Gloucestershire Local History banner

Creating PDF (Portable Document Format) Files

Guidelines No. 8         Issue 1.2:         June 2007


The aim of these guidelines is to provide local historians with basic information about Adobe Acrobat PDF files and their advantages for publishing material as they can be read on any computer. Various methods are described which can be used to create PDF documents for distribution over the Internet or by other means such as by CD-ROM.


1. Introduction
2. Technical Background
3. Creating Your Own PDF Documents
4. Special Features
5. Concluding Remarks

1.    Introduction          [top]

Most users of the Internet have encountered the now familiar "Portable Document File" (PDF) Format developed by the Adobe Corporation over ten years ago.

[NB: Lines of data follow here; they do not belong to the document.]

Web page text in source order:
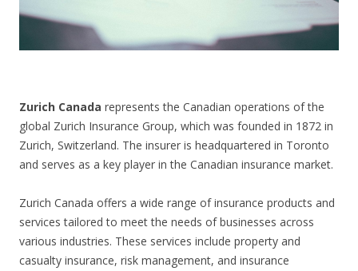
Zurich Canada represents the Canadian operations of the
global Zurich Insurance Group, which was founded in 1872 in
Zurich, Switzerland. The insurer is headquartered in Toronto
and serves as a key player in the Canadian insurance market.
Zurich Canada offers a wide range of insurance products and
services tailored to meet the needs of businesses across
various industries. These services include property and
casualty insurance, risk management, and insurance
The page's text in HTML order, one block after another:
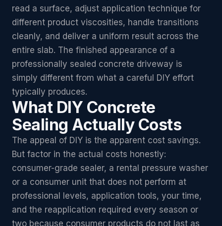
read a surface, adjust application technique for
different product viscosities, handle transitions
cleanly, and deliver a uniform result across the
entire slab. The finished appearance of a
professionally sealed concrete driveway is
simply different from what a careful DIY effort
typically produces.
What DIY Concrete
Sealing Actually Costs
The appeal of DIY is the apparent cost savings.
But factor in the actual costs honestly:
consumer-grade sealer, a rental pressure washer
or a consumer unit that does not perform at
professional levels, application tools, your time,
and the reapplication required every season or
two because consumer products do not last as
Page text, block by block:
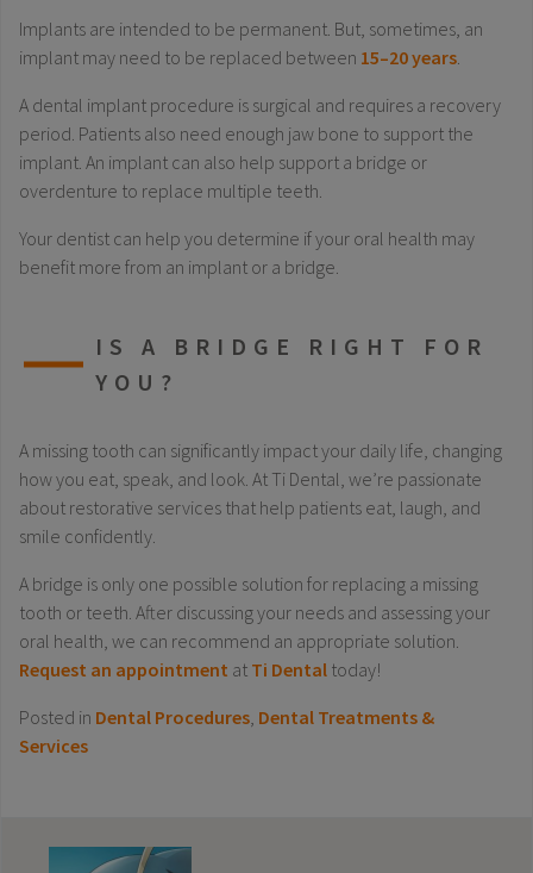
Implants are intended to be permanent. But, sometimes, an
implant may need to be replaced between 15–20 years
A dental implant procedure is surgical and requires a recovery
period. Patients also need enough jaw bone to support the
implant. An implant can also help support a bridge or
overdenture to replace multiple teeth.
Your dentist can help you determine if your oral health may
benefit more from an implant or a bridge.
IS A BRIDGE RIGHT FOR
YOU?
A missing tooth can significantly impact your daily life, changing
how you eat, speak, and look. At Ti Dental, we’re passionate
about restorative services that help patients eat, laugh, and
smile confidently.
A bridge is only one possible solution for replacing a missing
tooth or teeth. After discussing your needs and assessing your
oral health, we can recommend an appropriate solution.
Request an appointment at Ti Dental today!
Posted in Dental Procedures Dental Treatments &
Services

PDF files have the great advantage that exactly the same file can be read on virtually any computer that is equipped with the appropriate PDF reader software. This software is free from Adobe and can be downloaded from the Internet or installed directly from many of the CD ROMs on the cover of computing magazines.

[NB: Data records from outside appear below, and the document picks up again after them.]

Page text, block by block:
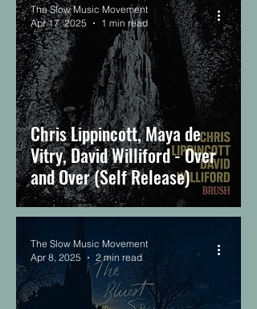
Chris Lippincott, Maya de
Vitry, David Williford - Over
and Over (Self Release)
The Slow Music Movement
Apr 17, 2025
1 min read
The Slow Music Movement
Apr 8, 2025
2 min read
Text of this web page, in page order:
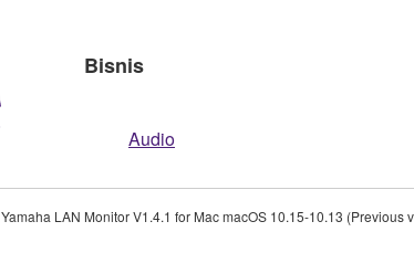
Bisnis
Audio
Yamaha LAN Monitor V1.4.1 for Mac macOS 10.15-10.13 (Previous
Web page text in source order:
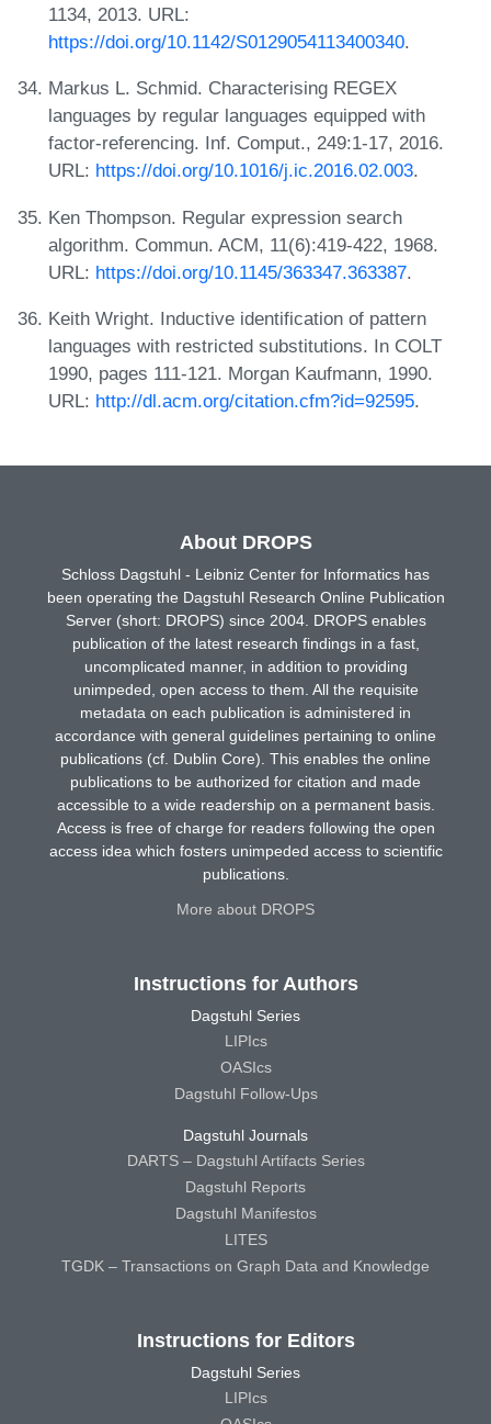
1134, 2013. URL:
https://doi.org/10.1142/S0129054113400340.
Markus L. Schmid. Characterising REGEX
languages by regular languages equipped with
factor-referencing. Inf. Comput., 249:1-17, 2016.
URL: https://doi.org/10.1016/j.ic.2016.02.003.
Ken Thompson. Regular expression search
algorithm. Commun. ACM, 11(6):419-422, 1968.
URL: https://doi.org/10.1145/363347.363387.
Keith Wright. Inductive identification of pattern
languages with restricted substitutions. In COLT
1990, pages 111-121. Morgan Kaufmann, 1990.
URL: http://dl.acm.org/citation.cfm?id=92595.
About DROPS
Schloss Dagstuhl - Leibniz Center for Informatics has
been operating the Dagstuhl Research Online Publication
Server (short: DROPS) since 2004. DROPS enables
publication of the latest research findings in a fast,
uncomplicated manner, in addition to providing
unimpeded, open access to them. All the requisite
metadata on each publication is administered in
accordance with general guidelines pertaining to online
publications (cf. Dublin Core). This enables the online
publications to be authorized for citation and made
accessible to a wide readership on a permanent basis.
Access is free of charge for readers following the open
access idea which fosters unimpeded access to scientific
publications.
More about DROPS
Instructions for Authors
Dagstuhl Series
LIPIcs
OASIcs
Dagstuhl Follow-Ups
Dagstuhl Journals
DARTS – Dagstuhl Artifacts Series
Dagstuhl Reports
Dagstuhl Manifestos
LITES
TGDK – Transactions on Graph Data and Knowledge
Instructions for Editors
Dagstuhl Series
LIPIcs

PDF files can contain text, images and tables such as those produced by spreadsheets. Many documents are based on standard paper sizes such as A4 and so can be readily printed. However, the PDF format will handle documents up to five metres square and so can accommodate the largest maps and plans. The use of word processor files such as Microsoft Word is not a real option for the publication of material since not every one uses it and for even Word users the output from a given file is just too dependent on version of the software and the printer used. Similarly, publication using web pages is not always a satisfactory option because what the reader sees depends on his browser and monitor resolution. Of course Apple Macintosh computer users don't use Windows at all but happily the same PDF file works for Apple computers as well as for Windows machines.

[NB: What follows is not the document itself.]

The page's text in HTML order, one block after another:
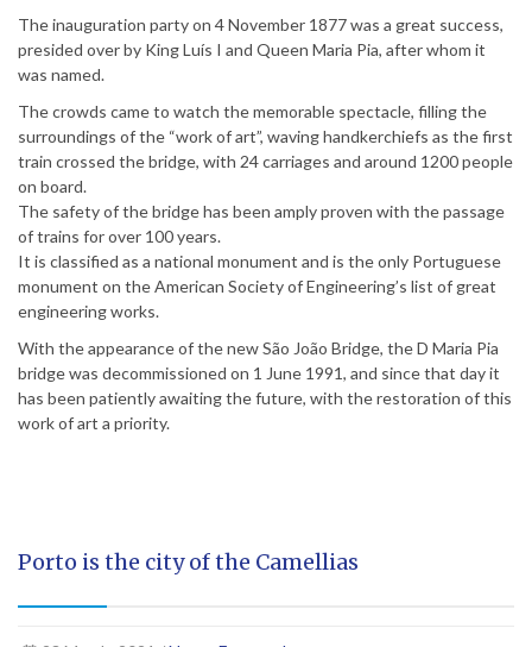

The PDF format is therefore well worth consideration by local historians looking for an alternative means of publishing their work This might be in the familiar format of a printed article but it could be an analysis performed using a spreadsheet, a listing of the contents of a database or a map. This note provides links to some of the many resources on the Internet concerning PDF files.

The main disadvantage of PDF files for individual authors is that the 'industry standard' PDF writer software from Adobe costs nearly £250 including VAT. However, one purpose of this note is to provide advice on the different PDF writer software available including some solutions which are free and legal.

2.    Technical Background          [top]

This section provides background information on the origins of the PDF format and Postscript which forms the basis of PDF. If this of no interest to the reader should go directly to Section 3, Creating Your Own PDF Documents.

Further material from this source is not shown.